**WORK ITEM:** Nothing should appear in the answer except the lines from the one containing "They challenge norms" through the end of the records below, written out exactly.

Records from a data source:
►
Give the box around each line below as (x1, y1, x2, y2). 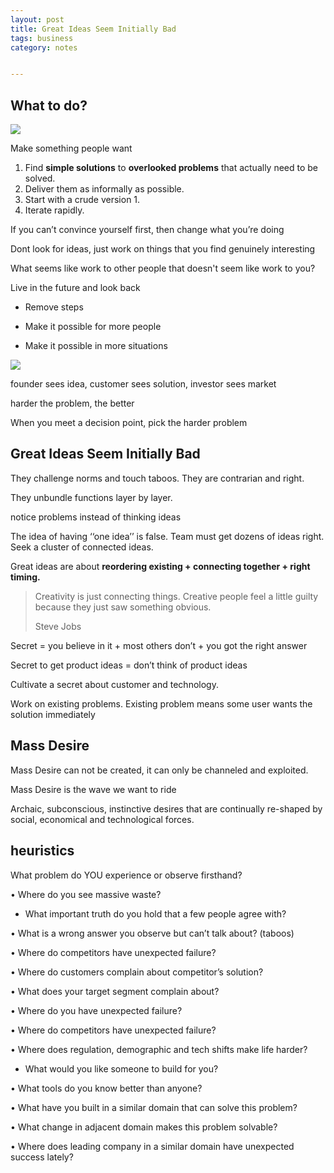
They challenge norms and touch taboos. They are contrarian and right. (10, 472, 305, 484)
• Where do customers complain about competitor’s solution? (10, 966, 264, 978)
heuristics (10, 842, 75, 860)
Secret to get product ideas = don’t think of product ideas (10, 659, 248, 671)
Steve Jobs (34, 620, 82, 632)
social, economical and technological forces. (10, 813, 195, 825)
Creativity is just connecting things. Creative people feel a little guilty (34, 590, 319, 602)
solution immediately (10, 708, 96, 720)
◄
**SOLUTION FOR THIS EXERCISE:**
They challenge norms and touch taboos. They are contrarian and right. (10, 472, 305, 484)
• Where do customers complain about competitor’s solution? (10, 966, 264, 978)
heuristics (10, 842, 75, 860)
Secret to get product ideas = don’t think of product ideas (10, 659, 248, 671)
Steve Jobs (34, 620, 82, 632)
social, economical and technological forces. (10, 813, 195, 825)
Creativity is just connecting things. Creative people feel a little guilty (34, 590, 319, 602)
solution immediately (10, 708, 96, 720)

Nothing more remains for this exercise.